After locating the line that contains "necessario rimuovere anche" in the data below, set down exactly that line and each one after it through the line that contains "utilizzando la CLI: (54, 715)", and nothing more.

◆ **Records contained in a dataset**:
※ ※ ※

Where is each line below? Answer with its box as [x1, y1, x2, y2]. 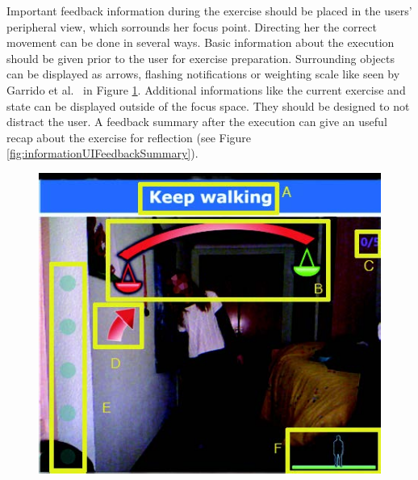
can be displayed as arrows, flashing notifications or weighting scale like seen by [6, 65, 400, 82]
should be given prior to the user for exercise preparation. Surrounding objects [6, 49, 395, 66]
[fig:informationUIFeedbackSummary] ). [6, 145, 199, 162]
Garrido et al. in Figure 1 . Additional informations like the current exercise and [6, 81, 406, 98]
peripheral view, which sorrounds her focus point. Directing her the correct [6, 18, 377, 35]
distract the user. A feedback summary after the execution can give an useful [6, 113, 387, 130]
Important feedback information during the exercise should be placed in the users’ [6, 2, 412, 19]
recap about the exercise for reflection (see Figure [6, 128, 252, 145]
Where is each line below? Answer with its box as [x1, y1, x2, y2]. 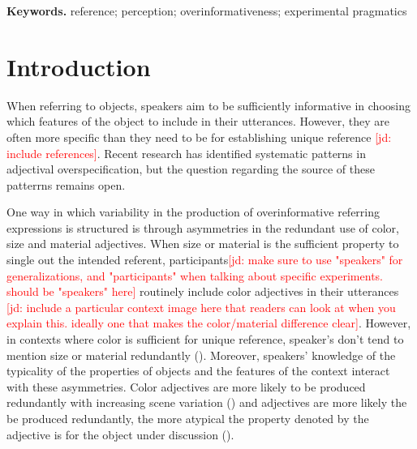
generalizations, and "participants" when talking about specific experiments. [6, 267, 383, 284]
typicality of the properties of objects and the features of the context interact [6, 362, 390, 379]
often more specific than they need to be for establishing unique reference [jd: [6, 128, 392, 145]
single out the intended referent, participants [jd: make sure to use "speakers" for [6, 251, 403, 268]
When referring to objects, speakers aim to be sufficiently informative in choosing [6, 96, 411, 113]
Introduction [6, 49, 151, 83]
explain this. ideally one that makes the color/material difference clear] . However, [6, 314, 411, 331]
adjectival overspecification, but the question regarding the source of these [6, 160, 375, 177]
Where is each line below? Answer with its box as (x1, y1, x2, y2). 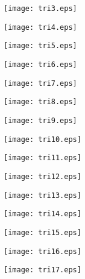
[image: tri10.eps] (4, 135, 81, 144)
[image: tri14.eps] (4, 210, 81, 219)
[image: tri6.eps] (4, 60, 77, 69)
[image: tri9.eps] (4, 116, 77, 125)
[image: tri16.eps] (4, 247, 81, 256)
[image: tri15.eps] (4, 228, 81, 237)
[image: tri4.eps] (4, 23, 77, 32)
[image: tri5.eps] (4, 41, 77, 51)
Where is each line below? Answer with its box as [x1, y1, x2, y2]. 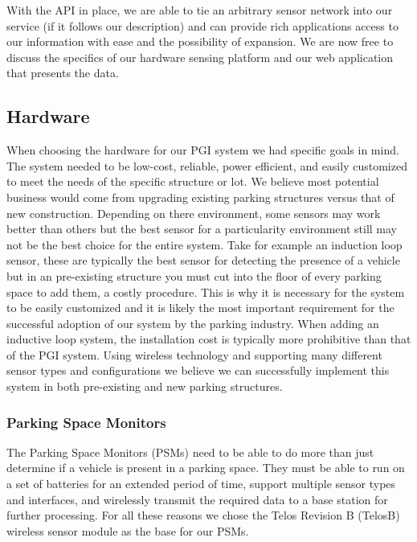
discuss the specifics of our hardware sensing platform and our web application [6, 48, 394, 65]
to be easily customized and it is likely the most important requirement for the [6, 299, 395, 316]
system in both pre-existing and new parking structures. [6, 378, 283, 395]
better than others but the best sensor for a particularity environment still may [6, 220, 398, 237]
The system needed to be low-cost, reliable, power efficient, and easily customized [6, 157, 407, 174]
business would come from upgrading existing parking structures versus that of [6, 188, 395, 205]
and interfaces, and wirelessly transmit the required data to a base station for [6, 491, 388, 507]
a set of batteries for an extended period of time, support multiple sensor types [6, 475, 396, 492]
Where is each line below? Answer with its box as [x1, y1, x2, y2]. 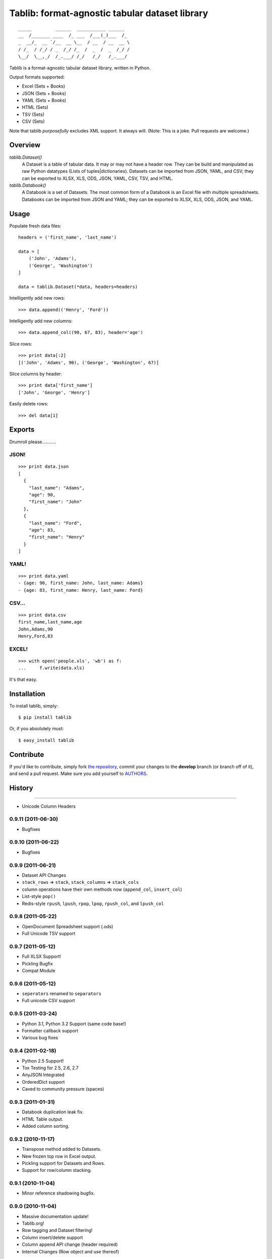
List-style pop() [22, 893, 56, 899]
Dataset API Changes [22, 872, 66, 878]
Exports [9, 426, 35, 434]
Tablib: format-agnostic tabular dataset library [9, 8, 209, 19]
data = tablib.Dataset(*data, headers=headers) [18, 284, 138, 290]
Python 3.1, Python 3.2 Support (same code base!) [22, 1020, 126, 1027]
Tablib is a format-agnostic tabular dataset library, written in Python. [9, 64, 151, 71]
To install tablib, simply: [9, 703, 58, 709]
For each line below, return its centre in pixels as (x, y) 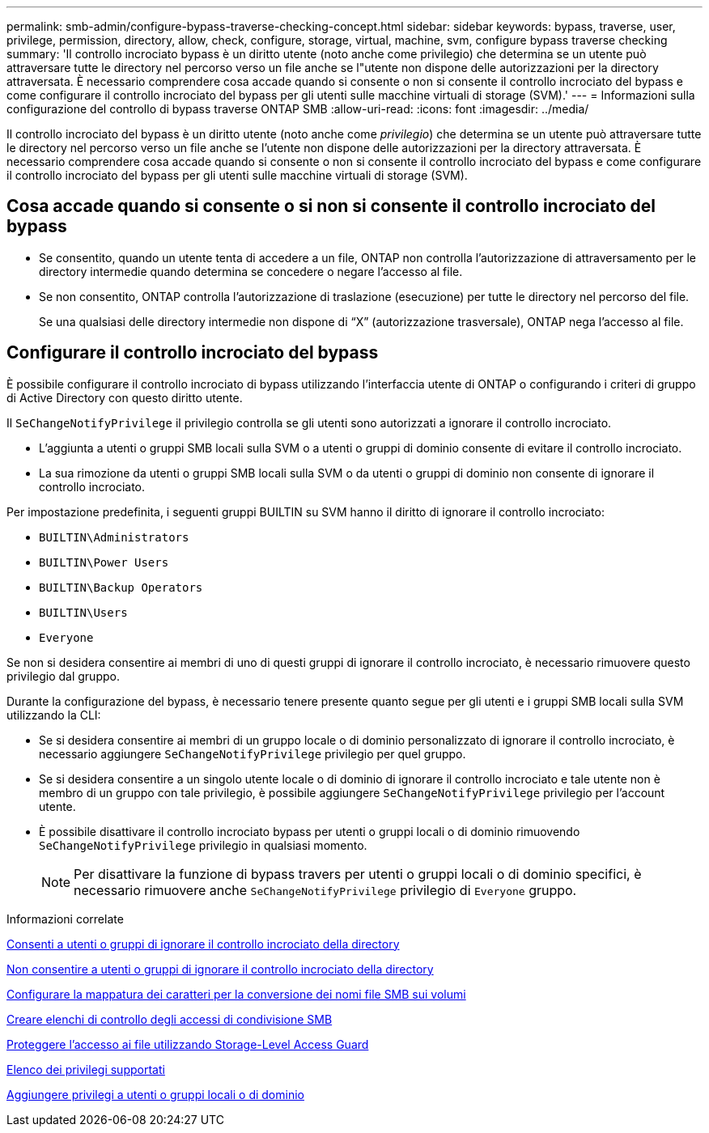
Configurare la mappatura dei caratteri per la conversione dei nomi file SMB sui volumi (236, 994)
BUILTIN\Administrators (114, 537)
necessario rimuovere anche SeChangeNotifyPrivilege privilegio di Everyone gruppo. (325, 890)
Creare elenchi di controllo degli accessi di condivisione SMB (170, 1019)
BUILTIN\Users (83, 612)
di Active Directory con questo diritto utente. (125, 397)
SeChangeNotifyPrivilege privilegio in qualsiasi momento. (203, 845)
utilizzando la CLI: (54, 715)
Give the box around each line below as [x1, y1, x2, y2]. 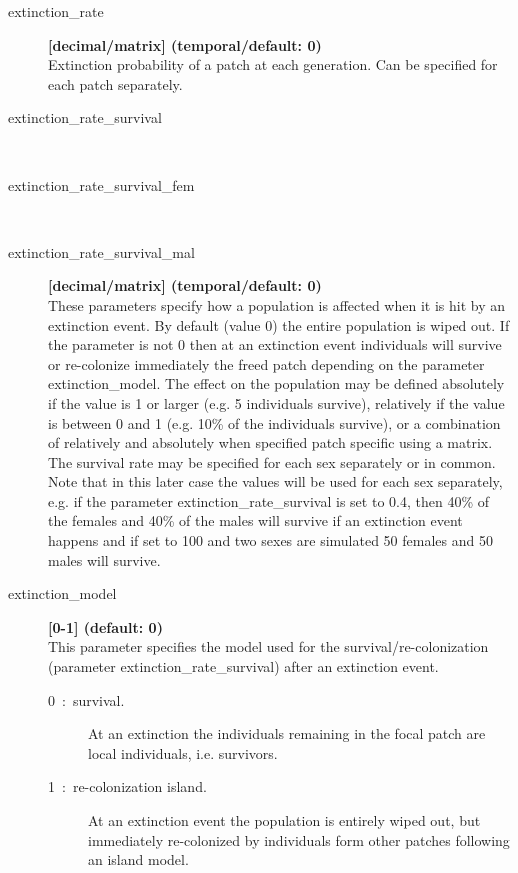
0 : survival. [48, 689, 125, 710]
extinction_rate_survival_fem [8, 174, 195, 195]
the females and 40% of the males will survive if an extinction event [48, 510, 463, 531]
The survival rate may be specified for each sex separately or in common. [48, 451, 496, 472]
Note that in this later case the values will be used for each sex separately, [48, 471, 503, 492]
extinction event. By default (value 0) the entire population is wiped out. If [48, 314, 510, 335]
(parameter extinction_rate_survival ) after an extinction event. [48, 656, 439, 677]
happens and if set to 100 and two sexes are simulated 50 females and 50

※ ※ ※

◆ **Task answer**:
necessario rimuovere anche SeChangeNotifyPrivilege privilegio di Everyone gruppo. (325, 890)
Creare elenchi di controllo degli accessi di condivisione SMB (170, 1019)
BUILTIN\Users (83, 612)
di Active Directory con questo diritto utente. (125, 397)
SeChangeNotifyPrivilege privilegio in qualsiasi momento. (203, 845)
utilizzando la CLI: (54, 715)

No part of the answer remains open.